Entries supplied: Begin

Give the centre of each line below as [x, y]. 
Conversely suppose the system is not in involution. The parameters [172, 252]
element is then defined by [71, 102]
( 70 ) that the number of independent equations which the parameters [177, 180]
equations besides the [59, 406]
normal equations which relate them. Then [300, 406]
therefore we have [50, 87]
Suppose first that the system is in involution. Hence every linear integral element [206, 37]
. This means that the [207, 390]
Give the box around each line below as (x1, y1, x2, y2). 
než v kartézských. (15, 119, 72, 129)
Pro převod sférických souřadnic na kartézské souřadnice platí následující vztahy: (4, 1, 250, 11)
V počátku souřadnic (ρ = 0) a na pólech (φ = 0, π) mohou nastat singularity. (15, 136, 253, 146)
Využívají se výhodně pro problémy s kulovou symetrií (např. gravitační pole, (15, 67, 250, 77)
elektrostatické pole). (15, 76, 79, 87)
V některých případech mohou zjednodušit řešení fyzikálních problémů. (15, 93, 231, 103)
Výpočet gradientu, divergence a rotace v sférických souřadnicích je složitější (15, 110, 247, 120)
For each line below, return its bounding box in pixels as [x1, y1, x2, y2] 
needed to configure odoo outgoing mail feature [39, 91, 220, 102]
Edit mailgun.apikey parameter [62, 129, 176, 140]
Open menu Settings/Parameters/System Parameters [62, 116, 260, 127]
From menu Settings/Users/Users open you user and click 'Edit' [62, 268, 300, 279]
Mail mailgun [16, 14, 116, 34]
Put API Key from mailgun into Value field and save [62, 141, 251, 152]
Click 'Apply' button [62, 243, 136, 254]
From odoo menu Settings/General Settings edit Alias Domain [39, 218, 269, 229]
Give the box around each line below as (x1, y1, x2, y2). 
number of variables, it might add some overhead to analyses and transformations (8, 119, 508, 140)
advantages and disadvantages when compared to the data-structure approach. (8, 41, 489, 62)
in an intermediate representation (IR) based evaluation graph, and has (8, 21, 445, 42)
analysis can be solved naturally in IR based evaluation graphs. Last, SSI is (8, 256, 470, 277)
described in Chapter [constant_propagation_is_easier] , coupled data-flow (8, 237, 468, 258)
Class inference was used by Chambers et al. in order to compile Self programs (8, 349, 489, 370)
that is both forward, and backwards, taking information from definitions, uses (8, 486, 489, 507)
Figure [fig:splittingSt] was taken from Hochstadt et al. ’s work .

Entries supplied: End

Among the entries above, how many lines hold the word "each"? Reply with only that number.

4